EXERCISE INSTRUCTIONS — In the material below, find each line with the word "planting" and list it.

DATASET RECORDS —
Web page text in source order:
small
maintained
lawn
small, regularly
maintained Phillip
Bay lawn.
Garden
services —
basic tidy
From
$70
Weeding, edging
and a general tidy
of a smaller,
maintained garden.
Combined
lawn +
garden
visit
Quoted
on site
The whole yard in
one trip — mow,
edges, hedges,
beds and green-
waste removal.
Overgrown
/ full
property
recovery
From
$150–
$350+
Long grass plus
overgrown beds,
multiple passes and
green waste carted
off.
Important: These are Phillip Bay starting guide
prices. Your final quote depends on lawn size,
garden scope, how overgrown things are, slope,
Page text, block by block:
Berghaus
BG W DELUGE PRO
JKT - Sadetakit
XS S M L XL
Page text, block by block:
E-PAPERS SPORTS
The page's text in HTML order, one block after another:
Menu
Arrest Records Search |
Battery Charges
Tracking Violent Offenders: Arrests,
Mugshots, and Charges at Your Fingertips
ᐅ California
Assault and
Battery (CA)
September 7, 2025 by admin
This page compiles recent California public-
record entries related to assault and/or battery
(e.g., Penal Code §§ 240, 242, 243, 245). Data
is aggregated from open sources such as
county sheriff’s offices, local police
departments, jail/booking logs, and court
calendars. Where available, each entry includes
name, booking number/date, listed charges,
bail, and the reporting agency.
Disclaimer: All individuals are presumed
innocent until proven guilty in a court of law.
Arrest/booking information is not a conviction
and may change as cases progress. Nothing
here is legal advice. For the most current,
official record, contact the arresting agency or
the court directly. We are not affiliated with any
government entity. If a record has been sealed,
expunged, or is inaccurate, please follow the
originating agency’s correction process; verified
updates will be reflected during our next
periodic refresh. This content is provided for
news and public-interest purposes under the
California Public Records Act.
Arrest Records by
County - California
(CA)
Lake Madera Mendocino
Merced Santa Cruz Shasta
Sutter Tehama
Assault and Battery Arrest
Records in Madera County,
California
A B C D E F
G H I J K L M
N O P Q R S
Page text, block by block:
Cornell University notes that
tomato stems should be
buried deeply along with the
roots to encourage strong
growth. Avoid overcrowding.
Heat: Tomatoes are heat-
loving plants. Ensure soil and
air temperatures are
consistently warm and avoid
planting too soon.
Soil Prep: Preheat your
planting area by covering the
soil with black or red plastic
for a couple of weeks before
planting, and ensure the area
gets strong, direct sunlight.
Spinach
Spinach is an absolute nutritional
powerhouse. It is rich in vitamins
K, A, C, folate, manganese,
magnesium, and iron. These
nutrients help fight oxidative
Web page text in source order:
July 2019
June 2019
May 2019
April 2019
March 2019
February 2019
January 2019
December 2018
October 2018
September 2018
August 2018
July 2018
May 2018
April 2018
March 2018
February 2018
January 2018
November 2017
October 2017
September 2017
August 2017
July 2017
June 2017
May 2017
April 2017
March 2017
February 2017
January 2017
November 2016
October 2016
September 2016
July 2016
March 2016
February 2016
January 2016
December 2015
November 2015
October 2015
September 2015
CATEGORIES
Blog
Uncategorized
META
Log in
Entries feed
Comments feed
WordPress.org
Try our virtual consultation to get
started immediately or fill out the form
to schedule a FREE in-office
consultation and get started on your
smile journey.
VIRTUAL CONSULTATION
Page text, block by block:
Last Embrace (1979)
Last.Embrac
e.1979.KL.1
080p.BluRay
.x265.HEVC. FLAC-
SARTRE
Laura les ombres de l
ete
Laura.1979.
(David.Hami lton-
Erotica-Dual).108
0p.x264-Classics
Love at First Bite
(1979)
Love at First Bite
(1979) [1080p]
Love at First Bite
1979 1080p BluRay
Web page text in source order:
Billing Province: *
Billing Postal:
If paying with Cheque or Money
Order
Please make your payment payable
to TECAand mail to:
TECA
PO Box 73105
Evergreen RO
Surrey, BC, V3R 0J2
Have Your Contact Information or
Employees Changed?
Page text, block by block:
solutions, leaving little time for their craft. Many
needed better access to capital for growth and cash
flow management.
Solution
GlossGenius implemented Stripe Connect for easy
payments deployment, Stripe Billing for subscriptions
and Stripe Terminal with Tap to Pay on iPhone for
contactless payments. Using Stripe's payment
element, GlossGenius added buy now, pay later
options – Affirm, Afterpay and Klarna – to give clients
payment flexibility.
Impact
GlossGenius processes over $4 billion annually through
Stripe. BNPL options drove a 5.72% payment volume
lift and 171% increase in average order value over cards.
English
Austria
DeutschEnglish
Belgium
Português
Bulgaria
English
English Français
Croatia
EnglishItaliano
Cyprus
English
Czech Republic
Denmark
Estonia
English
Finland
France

ANSWER BOX —
planting too soon.
planting area by covering the
planting, and ensure the area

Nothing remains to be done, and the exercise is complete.